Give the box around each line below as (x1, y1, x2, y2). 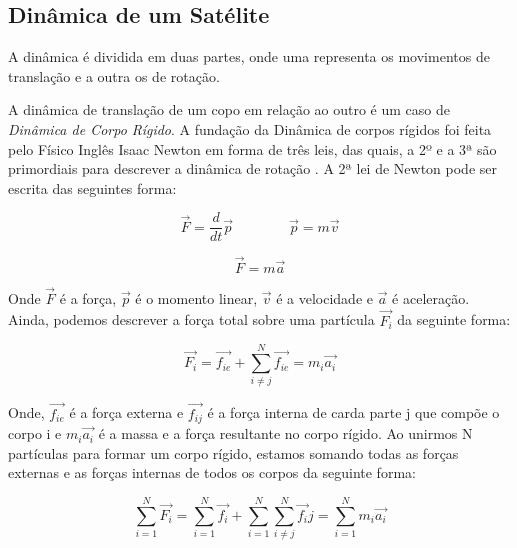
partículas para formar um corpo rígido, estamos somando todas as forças (8, 442, 459, 463)
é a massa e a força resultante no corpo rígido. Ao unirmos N (98, 423, 473, 444)
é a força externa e (69, 402, 184, 423)
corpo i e (8, 423, 62, 444)
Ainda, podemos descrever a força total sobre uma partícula (8, 309, 375, 330)
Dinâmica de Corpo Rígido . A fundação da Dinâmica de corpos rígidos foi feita (8, 118, 492, 139)
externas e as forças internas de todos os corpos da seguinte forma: (8, 462, 416, 483)
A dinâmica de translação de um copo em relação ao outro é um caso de (8, 99, 450, 120)
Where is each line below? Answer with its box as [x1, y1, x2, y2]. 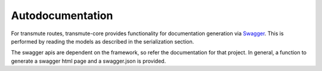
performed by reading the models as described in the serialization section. [11, 38, 194, 45]
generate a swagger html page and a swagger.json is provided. [11, 57, 166, 64]
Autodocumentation [11, 9, 113, 22]
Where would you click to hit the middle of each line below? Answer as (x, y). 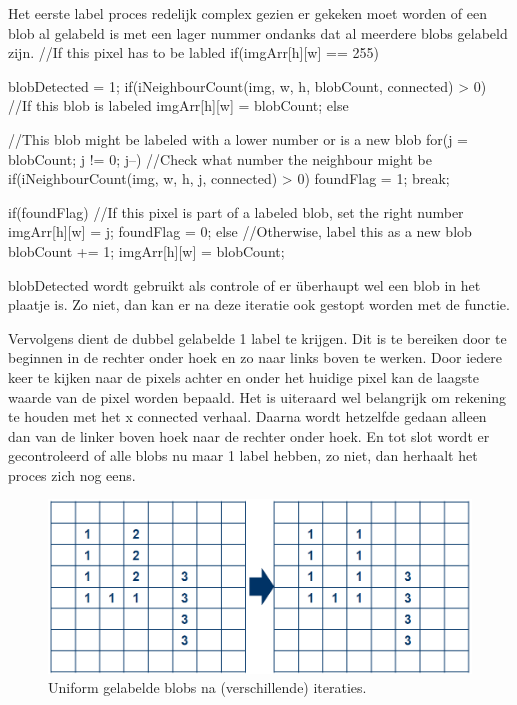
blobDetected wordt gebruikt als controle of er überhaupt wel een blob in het (244, 284)
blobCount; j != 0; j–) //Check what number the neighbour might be (220, 158)
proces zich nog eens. (72, 474)
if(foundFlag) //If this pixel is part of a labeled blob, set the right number (236, 211)
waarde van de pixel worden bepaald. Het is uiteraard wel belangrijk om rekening (257, 396)
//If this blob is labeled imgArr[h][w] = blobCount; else (178, 105)
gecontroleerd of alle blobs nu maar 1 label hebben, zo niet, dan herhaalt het (243, 455)
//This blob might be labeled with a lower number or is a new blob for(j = (238, 138)
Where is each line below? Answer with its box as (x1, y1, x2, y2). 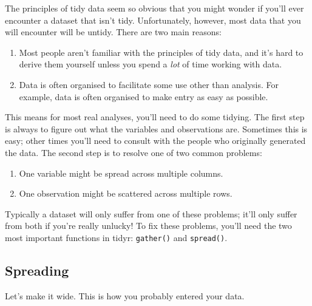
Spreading (5, 260, 69, 279)
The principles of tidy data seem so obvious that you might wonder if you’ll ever (5, 2, 304, 14)
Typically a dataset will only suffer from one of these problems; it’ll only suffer (5, 207, 297, 220)
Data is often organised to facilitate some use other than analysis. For (19, 78, 279, 90)
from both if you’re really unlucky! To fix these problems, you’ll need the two (5, 219, 292, 232)
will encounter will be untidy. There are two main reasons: (5, 25, 222, 38)
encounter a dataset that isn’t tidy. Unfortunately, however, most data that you (5, 13, 301, 26)
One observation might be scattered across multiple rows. (19, 187, 232, 200)
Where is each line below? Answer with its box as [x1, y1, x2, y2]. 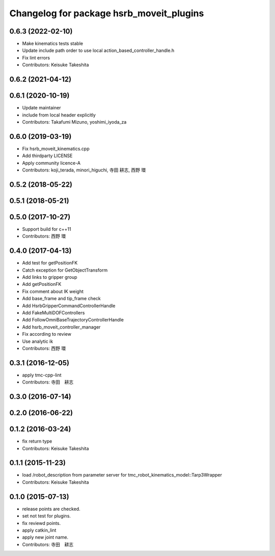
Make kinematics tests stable [22, 41, 84, 47]
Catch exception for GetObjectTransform [22, 267, 108, 273]
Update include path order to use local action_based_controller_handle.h [22, 47, 175, 53]
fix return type [22, 438, 52, 445]
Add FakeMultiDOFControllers [22, 309, 85, 315]
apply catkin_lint [22, 527, 57, 533]
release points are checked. [22, 506, 81, 512]
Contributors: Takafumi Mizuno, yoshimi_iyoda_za [22, 119, 127, 125]
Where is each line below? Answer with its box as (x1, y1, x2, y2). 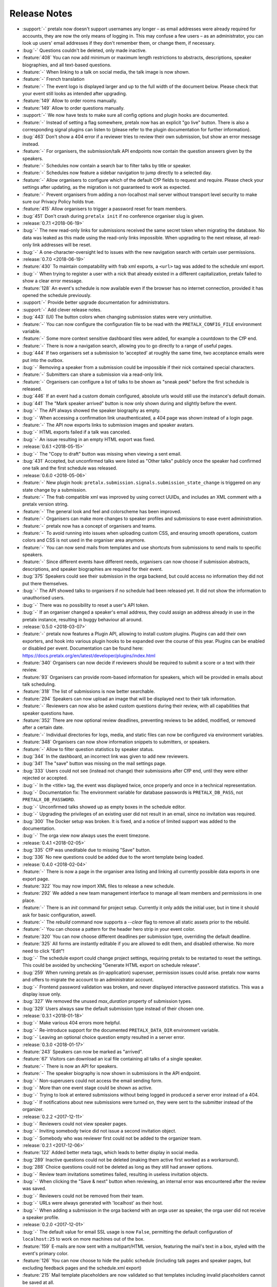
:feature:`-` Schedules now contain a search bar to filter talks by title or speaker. (22, 162, 192, 168)
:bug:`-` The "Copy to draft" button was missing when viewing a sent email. (22, 450, 182, 457)
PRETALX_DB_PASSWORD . (22, 796, 75, 803)
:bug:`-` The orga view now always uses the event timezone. (22, 832, 150, 839)
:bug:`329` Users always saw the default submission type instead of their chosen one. (22, 1005, 205, 1012)
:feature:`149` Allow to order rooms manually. (22, 98, 117, 104)
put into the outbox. (22, 357, 64, 363)
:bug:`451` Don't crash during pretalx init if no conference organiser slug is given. (22, 213, 205, 219)
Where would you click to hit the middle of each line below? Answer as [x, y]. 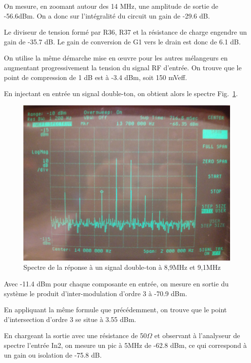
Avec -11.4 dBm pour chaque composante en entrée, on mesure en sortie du [116, 283]
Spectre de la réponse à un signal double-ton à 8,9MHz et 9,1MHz [122, 267]
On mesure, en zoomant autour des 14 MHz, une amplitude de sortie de [111, 6]
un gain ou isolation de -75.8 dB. [53, 354]
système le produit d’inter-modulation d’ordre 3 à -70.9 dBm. [96, 293]
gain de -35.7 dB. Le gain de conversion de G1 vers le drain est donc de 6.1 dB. [122, 41]
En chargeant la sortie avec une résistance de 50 [76, 335]
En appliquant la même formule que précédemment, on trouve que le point [116, 310]
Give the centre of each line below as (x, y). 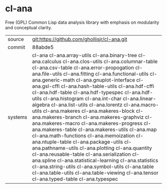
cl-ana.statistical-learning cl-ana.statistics (108, 160)
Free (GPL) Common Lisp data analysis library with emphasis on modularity (82, 22)
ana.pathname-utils (55, 148)
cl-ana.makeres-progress (112, 123)
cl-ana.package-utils (98, 142)
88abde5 (43, 47)
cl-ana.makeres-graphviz (113, 117)
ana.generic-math (53, 80)
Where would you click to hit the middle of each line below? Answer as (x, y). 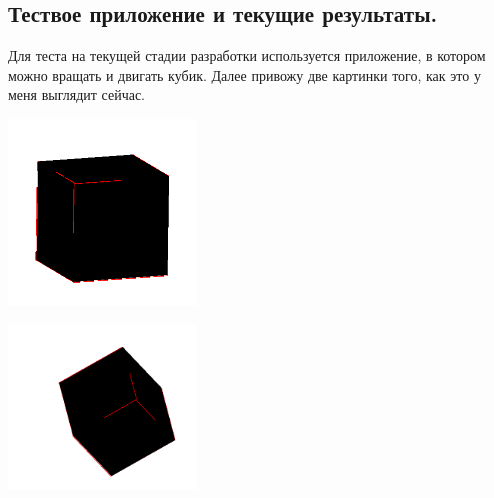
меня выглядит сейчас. (76, 94)
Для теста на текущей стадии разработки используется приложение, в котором (247, 55)
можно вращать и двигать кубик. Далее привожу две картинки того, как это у (244, 74)
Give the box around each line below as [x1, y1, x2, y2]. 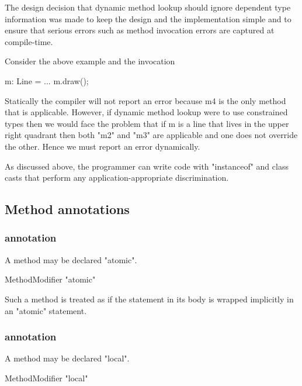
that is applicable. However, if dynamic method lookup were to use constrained [5, 106, 288, 118]
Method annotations [5, 200, 130, 218]
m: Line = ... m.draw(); [5, 74, 89, 87]
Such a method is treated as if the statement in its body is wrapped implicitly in [5, 292, 294, 305]
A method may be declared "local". [5, 352, 130, 364]
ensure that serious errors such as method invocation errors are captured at [5, 24, 275, 36]
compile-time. [5, 35, 53, 47]
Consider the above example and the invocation [5, 55, 175, 67]
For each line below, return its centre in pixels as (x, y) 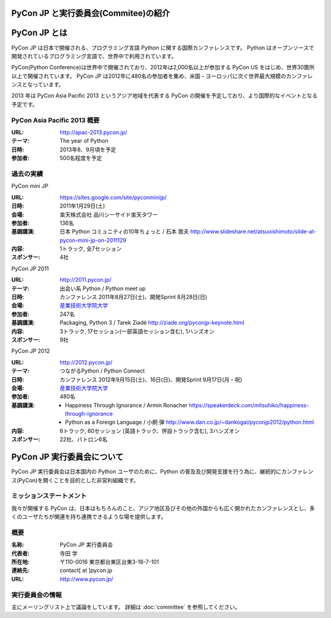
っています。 (48, 85)
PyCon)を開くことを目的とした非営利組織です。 (79, 480)
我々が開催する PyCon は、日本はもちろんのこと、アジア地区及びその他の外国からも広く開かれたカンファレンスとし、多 (163, 508)
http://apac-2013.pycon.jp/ (93, 132)
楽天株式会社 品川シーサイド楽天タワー (109, 214)
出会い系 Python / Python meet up (103, 288)
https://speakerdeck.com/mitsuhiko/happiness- (249, 405)
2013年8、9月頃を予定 (88, 149)
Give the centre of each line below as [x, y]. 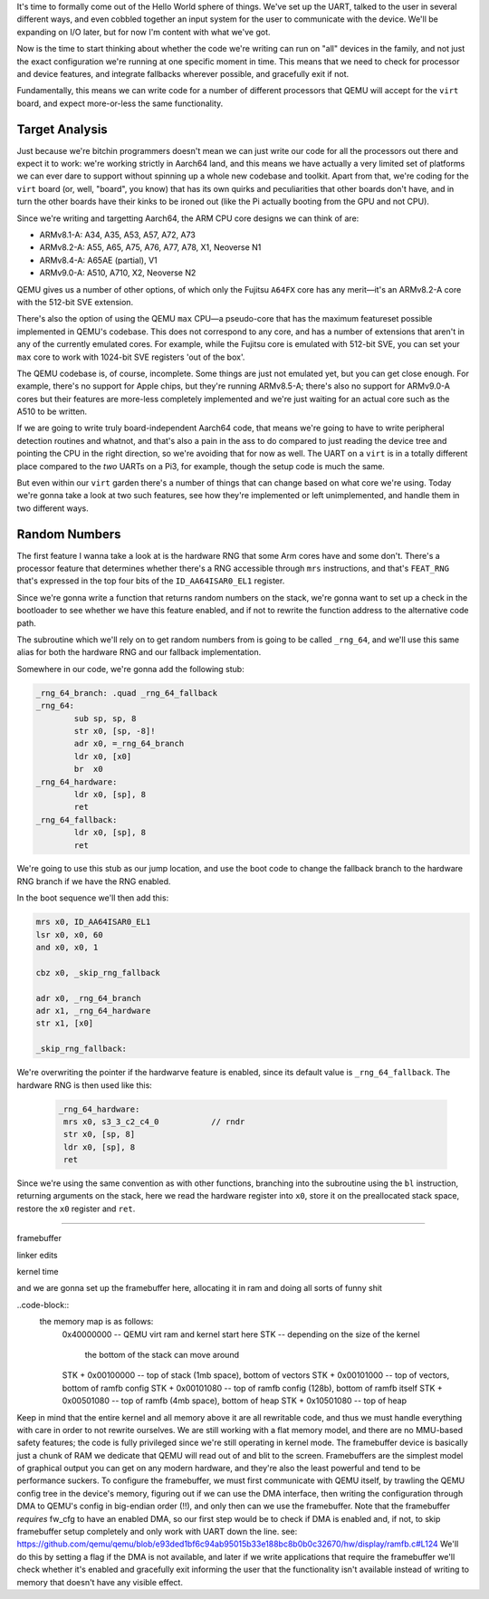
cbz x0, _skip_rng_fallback [98, 973]
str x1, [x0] [65, 1023]
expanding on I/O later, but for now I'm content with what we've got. [144, 32]
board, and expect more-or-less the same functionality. [120, 103]
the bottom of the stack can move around [162, 1354]
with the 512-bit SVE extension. [75, 302]
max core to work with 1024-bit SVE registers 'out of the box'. [131, 357]
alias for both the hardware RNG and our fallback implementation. [139, 652]
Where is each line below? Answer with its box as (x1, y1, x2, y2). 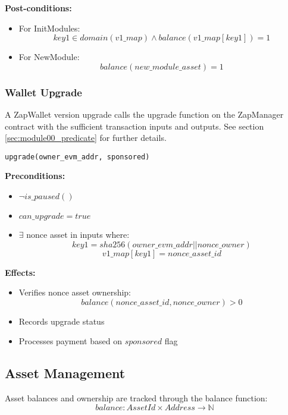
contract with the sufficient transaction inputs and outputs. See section (5, 120, 264, 132)
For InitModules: (18, 21, 80, 34)
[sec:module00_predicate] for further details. (5, 131, 167, 144)
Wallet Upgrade (5, 84, 82, 99)
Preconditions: (5, 169, 65, 182)
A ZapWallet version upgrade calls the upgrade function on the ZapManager (5, 108, 284, 120)
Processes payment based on (18, 335, 122, 347)
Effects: (5, 266, 36, 278)
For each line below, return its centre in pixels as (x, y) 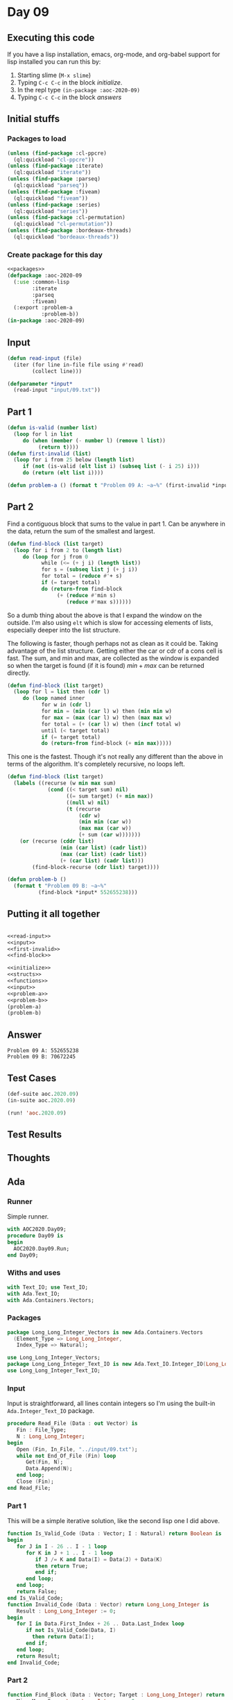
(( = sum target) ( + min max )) (110, 796)
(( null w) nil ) (88, 802)
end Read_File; (29, 1488)
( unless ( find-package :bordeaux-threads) (69, 231)
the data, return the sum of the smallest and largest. (81, 531)
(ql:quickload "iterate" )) (52, 173)
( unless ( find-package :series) (54, 205)
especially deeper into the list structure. (64, 630)
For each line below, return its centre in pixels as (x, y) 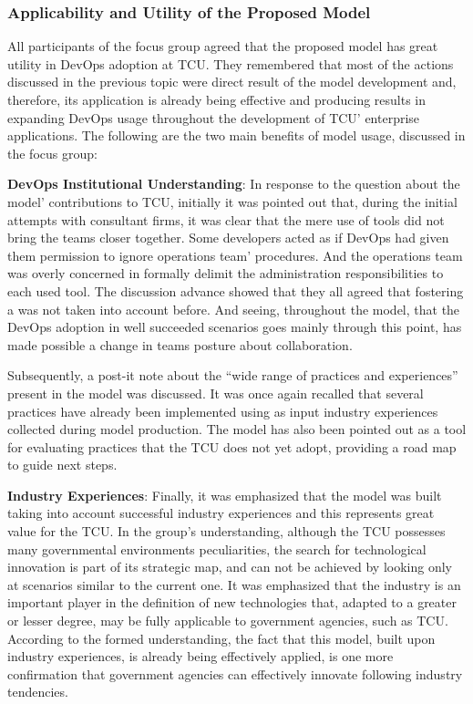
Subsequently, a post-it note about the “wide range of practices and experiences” (233, 375)
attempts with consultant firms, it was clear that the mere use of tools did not (226, 219)
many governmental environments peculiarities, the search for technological (217, 549)
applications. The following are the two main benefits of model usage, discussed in (236, 135)
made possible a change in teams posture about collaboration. (180, 344)
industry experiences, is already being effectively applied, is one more (201, 656)
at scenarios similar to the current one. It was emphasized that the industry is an (234, 584)
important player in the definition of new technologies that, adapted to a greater (232, 602)
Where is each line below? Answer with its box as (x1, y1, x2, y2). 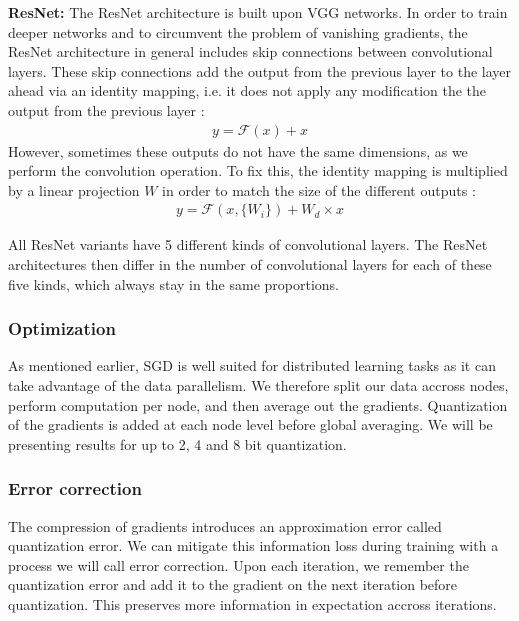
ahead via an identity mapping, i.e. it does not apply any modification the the (8, 80, 487, 101)
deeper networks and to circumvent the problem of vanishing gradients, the (8, 21, 468, 42)
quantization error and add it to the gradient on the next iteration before (8, 574, 458, 595)
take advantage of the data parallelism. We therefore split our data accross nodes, (8, 375, 509, 395)
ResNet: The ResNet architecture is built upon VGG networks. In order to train (8, 2, 508, 22)
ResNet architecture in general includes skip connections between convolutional (8, 41, 493, 62)
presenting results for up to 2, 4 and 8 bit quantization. (8, 433, 347, 454)
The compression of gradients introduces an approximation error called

··········

### [Exercise brief]
Copy out each line of the records above that includes "blobCount".

### [Answer box]
blobCount; j != 0; j–) //Check what number the neighbour might be (220, 158)
//If this blob is labeled imgArr[h][w] = blobCount; else (178, 105)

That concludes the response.